▶ _EXCERPTED RECORDS_:
·····

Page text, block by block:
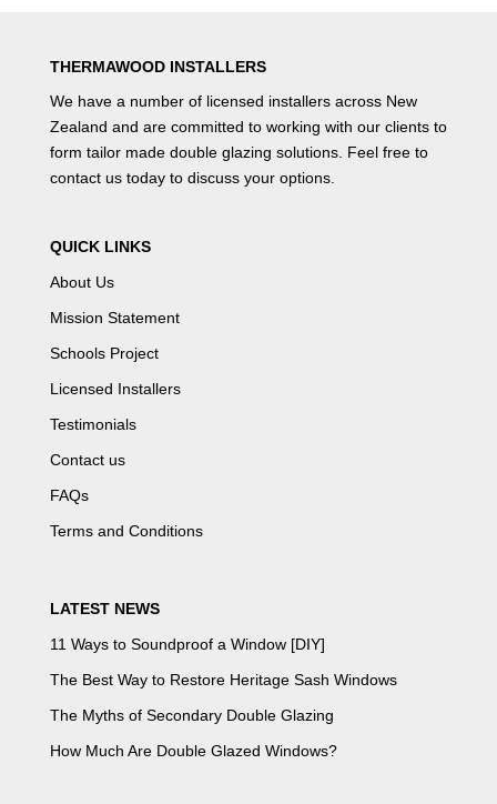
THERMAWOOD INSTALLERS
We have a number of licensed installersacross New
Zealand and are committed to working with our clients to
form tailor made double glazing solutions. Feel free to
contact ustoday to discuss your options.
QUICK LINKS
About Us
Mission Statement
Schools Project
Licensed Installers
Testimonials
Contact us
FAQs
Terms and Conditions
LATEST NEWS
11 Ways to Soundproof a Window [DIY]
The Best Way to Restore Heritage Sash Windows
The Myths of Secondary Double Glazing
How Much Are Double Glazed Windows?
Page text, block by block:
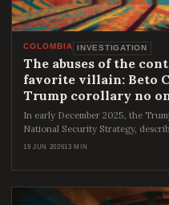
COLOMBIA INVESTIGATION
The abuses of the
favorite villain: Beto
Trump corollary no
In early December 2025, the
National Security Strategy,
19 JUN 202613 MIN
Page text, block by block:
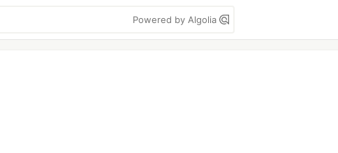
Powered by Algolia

·····

▶ _WHAT IS REQUIRED_: Reproduce each record above by retyping it exactly; omit all images.

▶ _RESPONSE FOR THIS EXERCISE_:
Page text, block by block:
THERMAWOOD INSTALLERS
We have a number of licensed installersacross New
Zealand and are committed to working with our clients to
form tailor made double glazing solutions. Feel free to
contact ustoday to discuss your options.
QUICK LINKS
About Us
Mission Statement
Schools Project
Licensed Installers
Testimonials
Contact us
FAQs
Terms and Conditions
LATEST NEWS
11 Ways to Soundproof a Window [DIY]
The Best Way to Restore Heritage Sash Windows
The Myths of Secondary Double Glazing
How Much Are Double Glazed Windows?
Page text, block by block:
COLOMBIA INVESTIGATION
The abuses of the
favorite villain: Beto
Trump corollary no
In early December 2025, the
National Security Strategy,
19 JUN 202613 MIN
Page text, block by block:
Powered by Algolia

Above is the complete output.